• _YOUR INSTRUCTIONS_: Only the lines of the data below from the one with "affecting the datapoints [100, 77]" through the one with "of course not" are wanted. Repeat them exactly.

Data records
+ + + +

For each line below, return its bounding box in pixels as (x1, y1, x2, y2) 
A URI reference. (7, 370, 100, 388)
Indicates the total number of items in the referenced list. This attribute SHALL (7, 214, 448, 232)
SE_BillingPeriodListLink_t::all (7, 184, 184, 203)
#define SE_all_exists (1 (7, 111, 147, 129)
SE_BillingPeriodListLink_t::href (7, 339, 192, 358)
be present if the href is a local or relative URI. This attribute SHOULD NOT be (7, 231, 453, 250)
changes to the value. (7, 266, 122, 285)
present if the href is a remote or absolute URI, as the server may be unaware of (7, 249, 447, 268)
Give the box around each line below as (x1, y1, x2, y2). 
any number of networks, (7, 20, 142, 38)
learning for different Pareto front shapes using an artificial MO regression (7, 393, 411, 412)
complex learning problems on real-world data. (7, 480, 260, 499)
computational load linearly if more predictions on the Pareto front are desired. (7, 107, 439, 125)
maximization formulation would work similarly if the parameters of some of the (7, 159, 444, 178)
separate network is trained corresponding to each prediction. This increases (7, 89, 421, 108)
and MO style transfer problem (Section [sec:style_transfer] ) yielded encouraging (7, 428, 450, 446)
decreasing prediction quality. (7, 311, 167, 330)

+ + + +

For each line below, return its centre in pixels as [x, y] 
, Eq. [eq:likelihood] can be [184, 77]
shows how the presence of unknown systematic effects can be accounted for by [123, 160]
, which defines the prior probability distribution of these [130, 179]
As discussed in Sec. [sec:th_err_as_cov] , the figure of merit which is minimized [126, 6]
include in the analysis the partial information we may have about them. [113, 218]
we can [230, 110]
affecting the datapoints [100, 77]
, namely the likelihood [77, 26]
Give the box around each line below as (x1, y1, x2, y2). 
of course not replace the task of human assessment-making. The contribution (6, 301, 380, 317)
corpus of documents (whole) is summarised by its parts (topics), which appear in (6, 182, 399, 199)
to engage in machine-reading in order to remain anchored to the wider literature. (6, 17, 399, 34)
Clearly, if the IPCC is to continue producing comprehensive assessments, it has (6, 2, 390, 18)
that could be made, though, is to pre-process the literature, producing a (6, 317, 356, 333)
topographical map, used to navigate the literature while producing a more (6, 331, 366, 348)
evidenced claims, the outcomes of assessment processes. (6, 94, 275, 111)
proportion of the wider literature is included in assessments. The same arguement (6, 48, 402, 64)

+ + + +

• _PROBLEM SOLUTION_:
affecting the datapoints [100, 77]
, namely the likelihood [77, 26]
Give the box around each line below as (x1, y1, x2, y2). 
of course not replace the task of human assessment-making. The contribution (6, 301, 380, 317)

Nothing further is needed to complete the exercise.